**WHAT IS EXPECTED:** Check each line of the listing for the string "Basketball". Copy those where it appears.
(Beginning of INFORMATION SUPPLIED)
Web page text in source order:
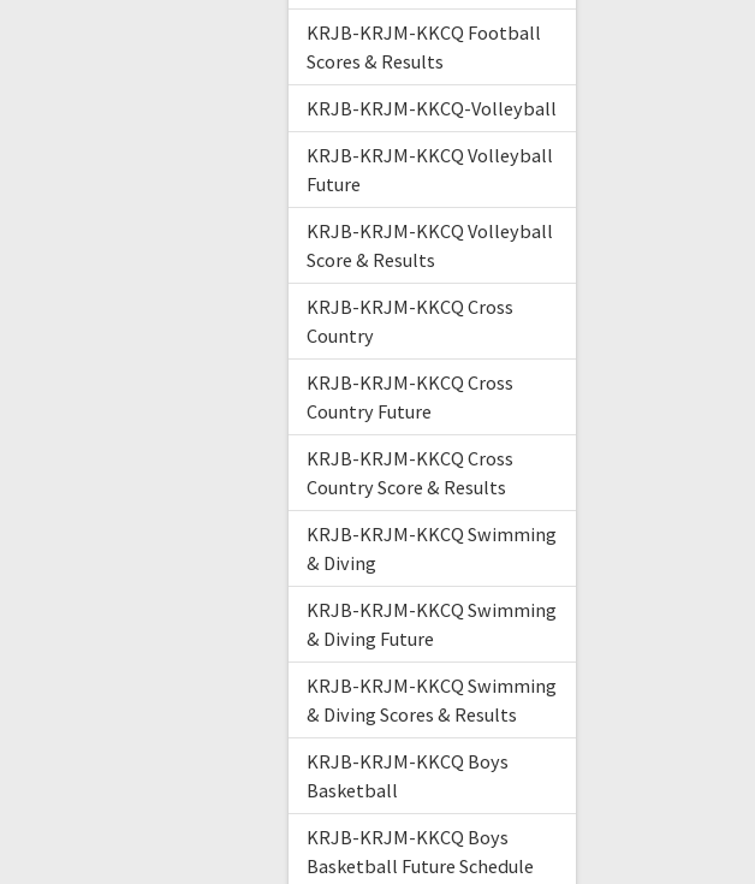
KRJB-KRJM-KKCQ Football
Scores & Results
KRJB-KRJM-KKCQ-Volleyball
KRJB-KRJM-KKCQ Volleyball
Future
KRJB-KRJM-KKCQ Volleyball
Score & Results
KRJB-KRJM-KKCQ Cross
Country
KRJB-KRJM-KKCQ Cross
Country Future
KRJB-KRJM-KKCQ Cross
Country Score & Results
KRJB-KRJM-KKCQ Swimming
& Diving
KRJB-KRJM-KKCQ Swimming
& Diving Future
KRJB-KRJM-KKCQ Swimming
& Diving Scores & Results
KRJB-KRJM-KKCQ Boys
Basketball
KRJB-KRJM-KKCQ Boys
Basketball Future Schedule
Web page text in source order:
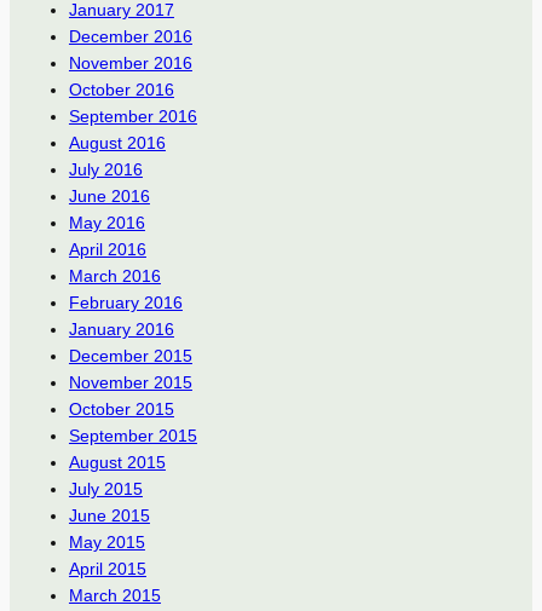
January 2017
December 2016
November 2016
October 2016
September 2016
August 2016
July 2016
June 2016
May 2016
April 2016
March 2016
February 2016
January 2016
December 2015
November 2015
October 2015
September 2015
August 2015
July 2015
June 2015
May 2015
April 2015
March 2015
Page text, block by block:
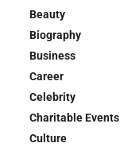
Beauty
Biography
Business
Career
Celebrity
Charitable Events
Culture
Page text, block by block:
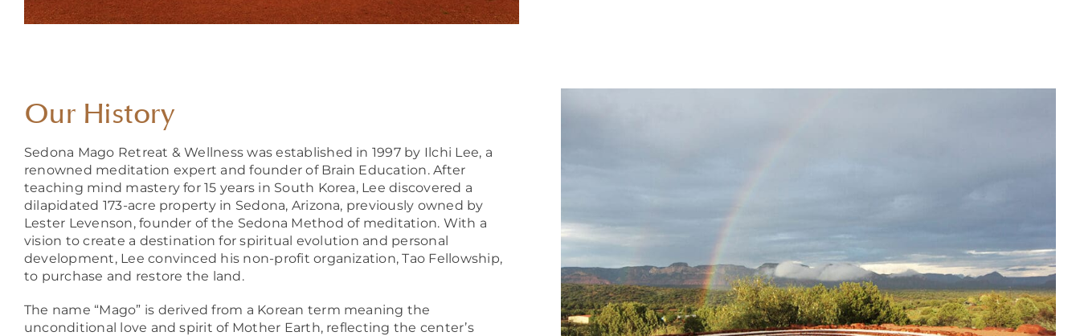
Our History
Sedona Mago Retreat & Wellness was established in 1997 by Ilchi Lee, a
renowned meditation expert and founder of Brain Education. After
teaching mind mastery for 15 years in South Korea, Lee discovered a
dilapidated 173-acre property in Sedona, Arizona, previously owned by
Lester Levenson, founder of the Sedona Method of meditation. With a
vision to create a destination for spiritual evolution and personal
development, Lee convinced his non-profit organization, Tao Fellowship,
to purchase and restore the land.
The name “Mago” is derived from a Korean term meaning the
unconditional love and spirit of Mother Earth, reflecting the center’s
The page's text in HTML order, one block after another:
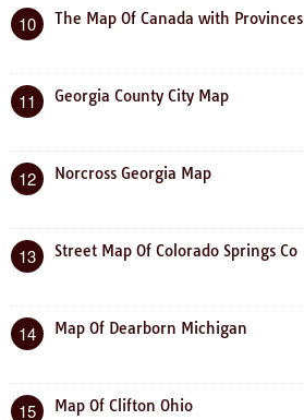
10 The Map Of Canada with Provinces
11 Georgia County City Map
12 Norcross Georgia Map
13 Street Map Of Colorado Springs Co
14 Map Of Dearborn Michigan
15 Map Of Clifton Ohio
(End of INFORMATION SUPPLIED)
(Beginning of INFORMATION SUPPLIED)
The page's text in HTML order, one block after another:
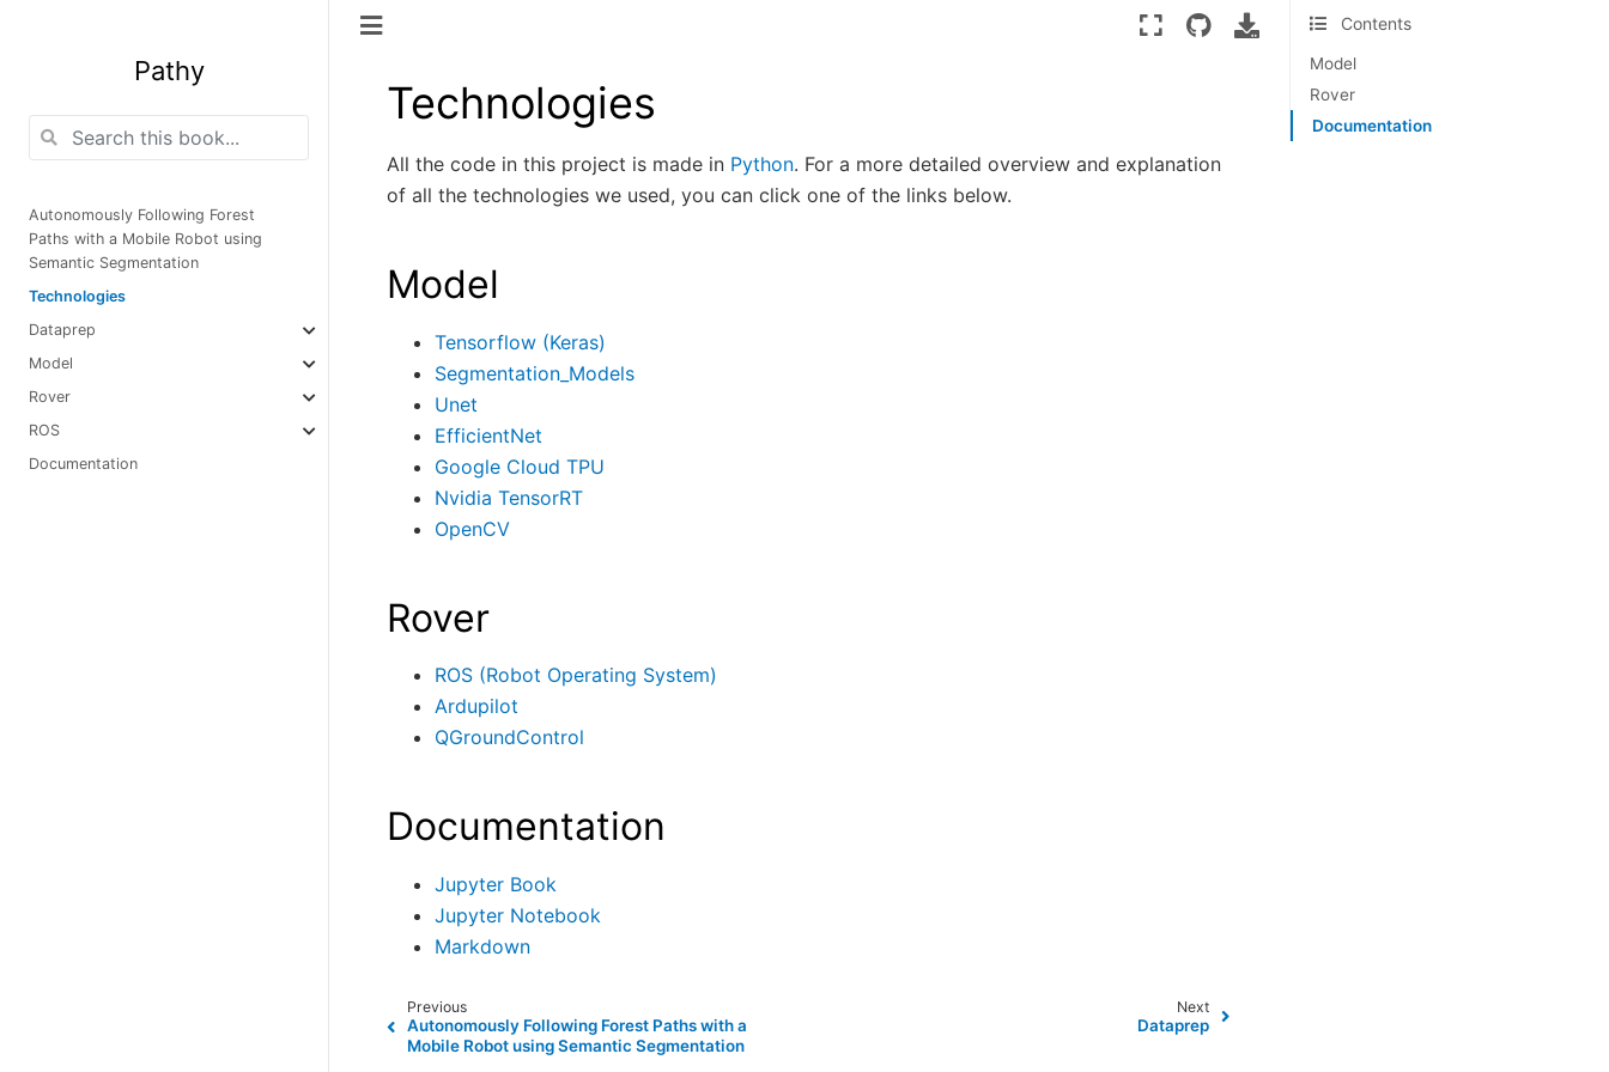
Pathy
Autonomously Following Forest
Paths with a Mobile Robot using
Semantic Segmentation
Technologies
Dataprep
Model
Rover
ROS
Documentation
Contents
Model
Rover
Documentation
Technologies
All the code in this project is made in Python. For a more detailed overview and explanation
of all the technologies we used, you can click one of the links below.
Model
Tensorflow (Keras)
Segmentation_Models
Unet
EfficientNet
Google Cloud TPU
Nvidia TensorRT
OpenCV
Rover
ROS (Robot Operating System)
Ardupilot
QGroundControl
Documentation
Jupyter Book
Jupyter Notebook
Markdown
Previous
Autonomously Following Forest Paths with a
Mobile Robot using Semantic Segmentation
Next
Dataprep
(End of INFORMATION SUPPLIED)
(Beginning of INFORMATION SUPPLIED)
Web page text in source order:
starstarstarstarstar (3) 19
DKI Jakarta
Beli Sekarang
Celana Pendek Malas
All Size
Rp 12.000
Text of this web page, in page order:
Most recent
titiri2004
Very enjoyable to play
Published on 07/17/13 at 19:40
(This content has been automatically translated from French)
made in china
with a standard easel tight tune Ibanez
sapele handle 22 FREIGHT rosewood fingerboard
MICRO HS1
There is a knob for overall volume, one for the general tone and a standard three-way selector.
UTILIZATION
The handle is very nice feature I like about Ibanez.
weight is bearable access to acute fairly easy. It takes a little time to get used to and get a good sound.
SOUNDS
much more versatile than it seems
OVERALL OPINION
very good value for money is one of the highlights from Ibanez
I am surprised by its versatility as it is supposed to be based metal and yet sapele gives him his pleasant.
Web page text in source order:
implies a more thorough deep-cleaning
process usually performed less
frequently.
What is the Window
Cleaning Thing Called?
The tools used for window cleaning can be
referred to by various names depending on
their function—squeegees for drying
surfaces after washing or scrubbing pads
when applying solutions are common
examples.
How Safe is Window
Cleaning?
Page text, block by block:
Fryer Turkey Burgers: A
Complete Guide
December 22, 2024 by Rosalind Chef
(End of INFORMATION SUPPLIED)
**TASK RESULT:**
Basketball
Basketball Future Schedule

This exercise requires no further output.